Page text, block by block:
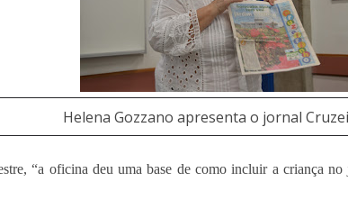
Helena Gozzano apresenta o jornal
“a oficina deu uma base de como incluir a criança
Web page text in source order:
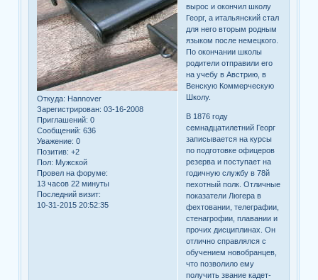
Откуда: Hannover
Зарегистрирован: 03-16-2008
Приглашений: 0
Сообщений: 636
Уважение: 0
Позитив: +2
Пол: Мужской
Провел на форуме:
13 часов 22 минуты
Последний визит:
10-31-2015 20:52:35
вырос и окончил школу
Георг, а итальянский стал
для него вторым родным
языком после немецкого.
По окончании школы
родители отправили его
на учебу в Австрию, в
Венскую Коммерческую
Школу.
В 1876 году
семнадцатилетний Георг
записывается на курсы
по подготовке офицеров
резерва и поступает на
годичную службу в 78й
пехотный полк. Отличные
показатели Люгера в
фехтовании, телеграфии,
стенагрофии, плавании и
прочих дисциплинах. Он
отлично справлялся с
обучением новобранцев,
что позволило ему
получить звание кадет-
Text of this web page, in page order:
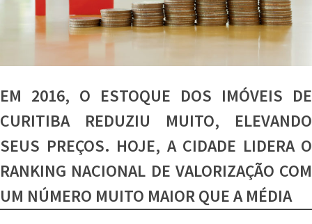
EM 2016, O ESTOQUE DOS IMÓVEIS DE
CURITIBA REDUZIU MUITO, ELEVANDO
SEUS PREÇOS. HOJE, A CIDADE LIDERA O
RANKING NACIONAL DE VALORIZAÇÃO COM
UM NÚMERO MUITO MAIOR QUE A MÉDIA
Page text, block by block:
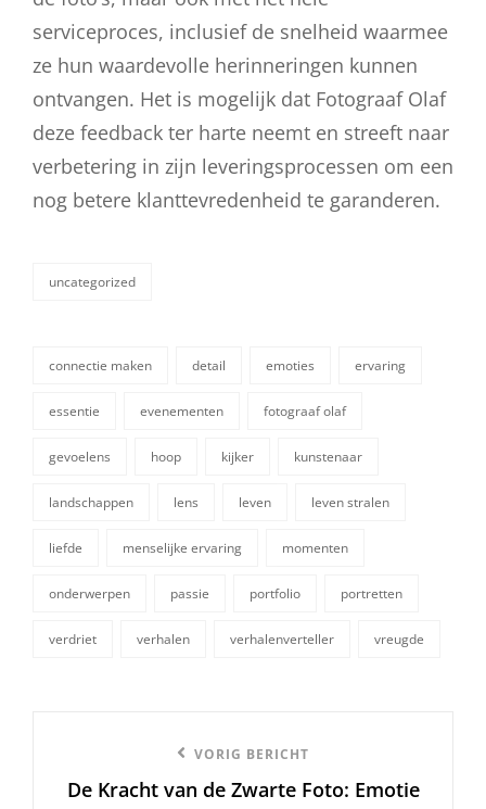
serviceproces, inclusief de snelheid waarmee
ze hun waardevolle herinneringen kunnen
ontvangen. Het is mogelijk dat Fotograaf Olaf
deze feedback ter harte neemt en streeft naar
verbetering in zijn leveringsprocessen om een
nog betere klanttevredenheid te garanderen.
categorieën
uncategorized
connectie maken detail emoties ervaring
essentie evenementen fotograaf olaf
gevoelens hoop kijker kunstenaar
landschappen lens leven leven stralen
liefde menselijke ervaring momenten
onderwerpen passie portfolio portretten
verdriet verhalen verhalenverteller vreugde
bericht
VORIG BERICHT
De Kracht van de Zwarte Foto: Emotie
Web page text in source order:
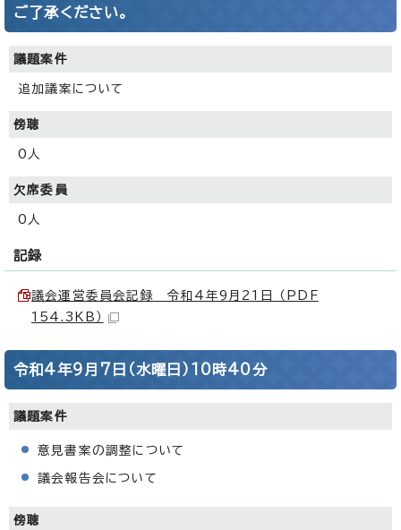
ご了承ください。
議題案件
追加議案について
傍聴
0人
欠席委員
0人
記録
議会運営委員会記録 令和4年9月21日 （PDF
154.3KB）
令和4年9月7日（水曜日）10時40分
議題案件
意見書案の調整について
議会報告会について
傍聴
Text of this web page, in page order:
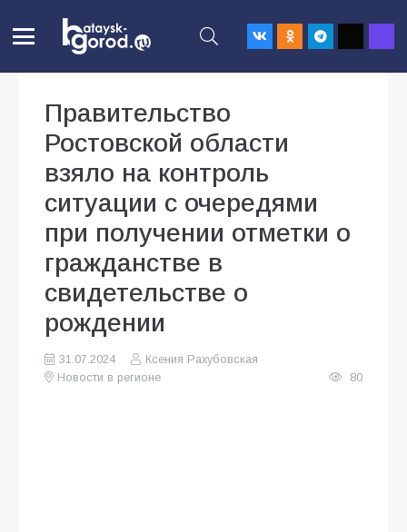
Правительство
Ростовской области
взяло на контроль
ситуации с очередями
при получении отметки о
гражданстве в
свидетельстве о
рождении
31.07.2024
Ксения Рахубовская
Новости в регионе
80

· · · ·

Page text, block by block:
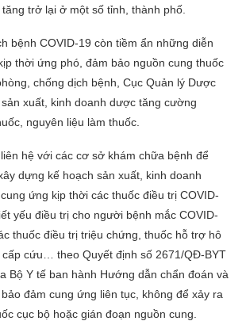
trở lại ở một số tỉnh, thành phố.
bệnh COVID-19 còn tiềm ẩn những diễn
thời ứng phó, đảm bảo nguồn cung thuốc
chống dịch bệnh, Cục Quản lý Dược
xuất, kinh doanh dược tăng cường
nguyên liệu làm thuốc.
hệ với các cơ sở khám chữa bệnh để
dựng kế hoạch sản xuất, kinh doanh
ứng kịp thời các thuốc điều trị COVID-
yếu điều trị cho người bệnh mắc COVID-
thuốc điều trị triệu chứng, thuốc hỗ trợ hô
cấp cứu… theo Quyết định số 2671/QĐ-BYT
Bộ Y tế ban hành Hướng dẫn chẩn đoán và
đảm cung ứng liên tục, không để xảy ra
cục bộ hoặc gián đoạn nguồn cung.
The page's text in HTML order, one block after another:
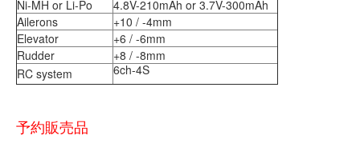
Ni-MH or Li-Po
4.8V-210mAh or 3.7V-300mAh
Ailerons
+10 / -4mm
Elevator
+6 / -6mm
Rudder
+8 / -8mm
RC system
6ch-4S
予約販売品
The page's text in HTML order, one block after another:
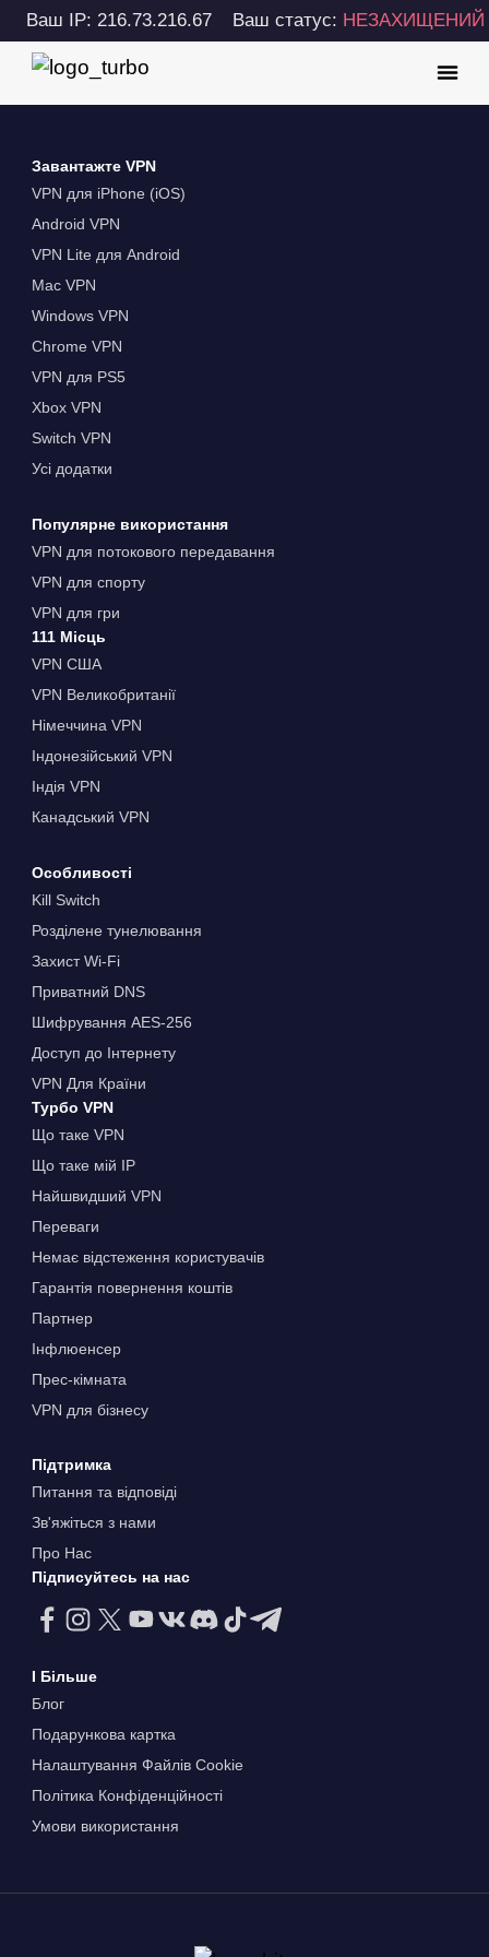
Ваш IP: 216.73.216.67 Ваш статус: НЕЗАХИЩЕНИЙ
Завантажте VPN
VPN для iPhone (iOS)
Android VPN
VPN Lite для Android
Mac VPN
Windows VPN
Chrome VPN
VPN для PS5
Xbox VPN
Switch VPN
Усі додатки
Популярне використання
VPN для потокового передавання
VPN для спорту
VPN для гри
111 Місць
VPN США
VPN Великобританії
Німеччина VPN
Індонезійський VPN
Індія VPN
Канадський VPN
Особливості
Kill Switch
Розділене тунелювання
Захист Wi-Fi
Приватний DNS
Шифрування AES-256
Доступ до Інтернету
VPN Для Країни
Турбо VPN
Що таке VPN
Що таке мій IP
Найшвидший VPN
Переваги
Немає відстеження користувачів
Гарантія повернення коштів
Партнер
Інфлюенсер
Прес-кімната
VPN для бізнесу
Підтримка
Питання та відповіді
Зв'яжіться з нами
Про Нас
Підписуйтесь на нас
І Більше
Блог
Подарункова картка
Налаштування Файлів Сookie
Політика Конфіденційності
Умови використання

· · · ·

Only the number is wanted: how many lines of the material contain the word "cung"?

*ANSWER TO THIS PROBLEM*. 3